Love will triumph over hate in Chester County

By Mike McGann, Editor, The Times @mikemcgannpa

I guess it is easy to hate someone if you “non-person” them. More interestingly, people are using a twisted version of faith to justify such behavior.

Whether it is kidnapping migrants — here legally on an asylum application — or the despicable torrent of emails sent to West Chester Borough officials over OUTFest, we have a hate problem, not just nationally, but locally.

Some people will tell you — politicians and cable TV commentators — that migrants and members of the LBGTQ+ community are somehow lesser people, less deserving of equal respect and status. Now, women as an entire gender are being told they are unable to make decisions about their bodies — that they too are lesser and must bend to the wishes of those who see themselves as superior.

This seeming argument that some of us are superior — more moral, more special somehow because of some falsely righteous stand – is one of the least American things I can imagine. This is a country in which it is enshrined that we are all created equal.

Although the original innocuous event was cancelled, it is being replaced by a rally Oct. 1 and a march, both of which will garner much, much more media attention. If anything, the people who caused the initial cancellation are proving to be less than brilliant in their attempt to quash the local LBGTQ+ community.

This local issue highlights what has been a disturbing trend in recent years.

In the last few years, it seems like some people want to openly elevate themselves by declaring others as somehow lesser. It’s a human trait, I know — and one that used be less openly discussed. But these days we see it right out in the open with race, ethnicity, religion and sexual orientation/identity. 

If you make someone a “non person,” you can justify treating them inhumanely, I guess, and that makes some people feel superior. That sort of thinking had led to some of the greatest tragedies in human history from the Holocaust to slavery.

Sadly, the reality is exactly the opposite: it is the people judging others who reveal themselves to be lesser, less compassionate, less part of the human family.

And it is this sort of person losing their crap because there were going to be performances by drag queens at the original event, a fact that is pathetic and revealing. 

The “but the kids” argument is ridiculous on numerous fronts. First off, parents don’t have to bring their kids — or themselves for that matter — to an event like OUTFest. Don’t like it, do something else, but there’s no need to dump on people trying to enjoy and take pride in their shared community.
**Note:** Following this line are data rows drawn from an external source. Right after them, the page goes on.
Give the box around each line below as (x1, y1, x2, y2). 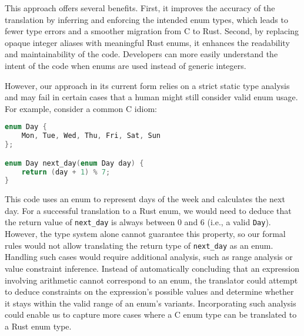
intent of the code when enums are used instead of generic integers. (5, 59, 246, 71)
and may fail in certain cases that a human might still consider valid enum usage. (5, 91, 298, 103)
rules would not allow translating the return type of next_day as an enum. (5, 239, 273, 251)
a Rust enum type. (5, 319, 72, 332)
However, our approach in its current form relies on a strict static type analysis (5, 79, 290, 91)
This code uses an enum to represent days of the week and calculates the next (5, 193, 285, 205)
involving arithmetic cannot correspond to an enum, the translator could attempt (5, 274, 298, 286)
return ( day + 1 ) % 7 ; (21, 167, 111, 176)

Second, the “Oh noes, drag queens are bad for kids” claim is flat out nuts. We all grew up on Bugs Bunny cross-dressing in cartoons — that didn’t seem to cause much impact. For those of us a bit older, we remember Flip Wilson’s character Geraldine. And countless TV shows, plays and films (Bosom Buddies, Tootsie, Some Like It Hot) with cross dressing characters. Such portrayals date back to the literal beginning of theater — in many societies, women were banned from acting, so men played the roles of women.
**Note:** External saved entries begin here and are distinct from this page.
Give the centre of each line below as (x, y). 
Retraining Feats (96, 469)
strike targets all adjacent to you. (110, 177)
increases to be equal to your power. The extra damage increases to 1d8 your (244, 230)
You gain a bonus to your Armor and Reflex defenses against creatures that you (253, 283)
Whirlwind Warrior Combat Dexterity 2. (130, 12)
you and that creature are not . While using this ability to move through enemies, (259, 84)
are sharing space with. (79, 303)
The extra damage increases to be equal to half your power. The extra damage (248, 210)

Drag queen shows are actually pretty tame — a little light gender humor and a lot of Broadway songs. The skill level is often off the charts and the shows are fun and entertaining (yes, I’ve seen drag shows right here in Chester County). 

Beyond the need to elevate themselves, I don’t understand why anyone cares. If you think having a different sexual orientation or identity is wrong, then live your life as a CIS-gendered straight person. If you happen to be a closeted member of the LBGTQ+ community, raging about things like this, well, it seems like a lousy way to go through life, but that, too is your right and choice.
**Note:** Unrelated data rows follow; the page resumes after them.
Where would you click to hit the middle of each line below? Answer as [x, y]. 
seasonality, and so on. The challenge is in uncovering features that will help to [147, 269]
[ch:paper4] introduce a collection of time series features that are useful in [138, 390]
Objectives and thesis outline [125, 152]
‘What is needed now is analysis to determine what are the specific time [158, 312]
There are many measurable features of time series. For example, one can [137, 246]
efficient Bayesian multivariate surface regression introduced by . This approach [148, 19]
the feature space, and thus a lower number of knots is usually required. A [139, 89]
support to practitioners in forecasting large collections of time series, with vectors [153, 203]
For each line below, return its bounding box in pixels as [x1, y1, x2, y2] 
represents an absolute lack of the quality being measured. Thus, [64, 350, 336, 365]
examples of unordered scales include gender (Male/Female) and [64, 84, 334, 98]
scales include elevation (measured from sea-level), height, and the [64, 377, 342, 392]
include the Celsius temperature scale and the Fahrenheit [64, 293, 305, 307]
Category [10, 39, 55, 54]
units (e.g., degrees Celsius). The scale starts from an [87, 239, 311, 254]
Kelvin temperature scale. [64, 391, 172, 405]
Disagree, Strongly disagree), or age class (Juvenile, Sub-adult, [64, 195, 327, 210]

Exposure to people in LBGTQ+ community won’t turn other people gay. What it does do it make people realize that they’re just people, like you, like me. With the same hopes and fears, the same desire for love, family and community as anyone else. They are our brothers and sisters in the human family.

Exposure to diversity doesn’t corrupt a person; it makes them see a wider world, enables acceptance and peace.

Cynically, some people — like those who wrote abusive emails to local officials — don’t want to see that exposure for others because it will make it clear how small, how narrow minded these people are.

The truth is always revealed — and this Saturday’s rally will reveal what we already know: a large majority of people in Chester County support the LBGTQ+ community. These are our friends and neighbors — and our kids in some cases.

And on Saturday, love will triumph over hate, and I will be that much prouder to live in Chester County.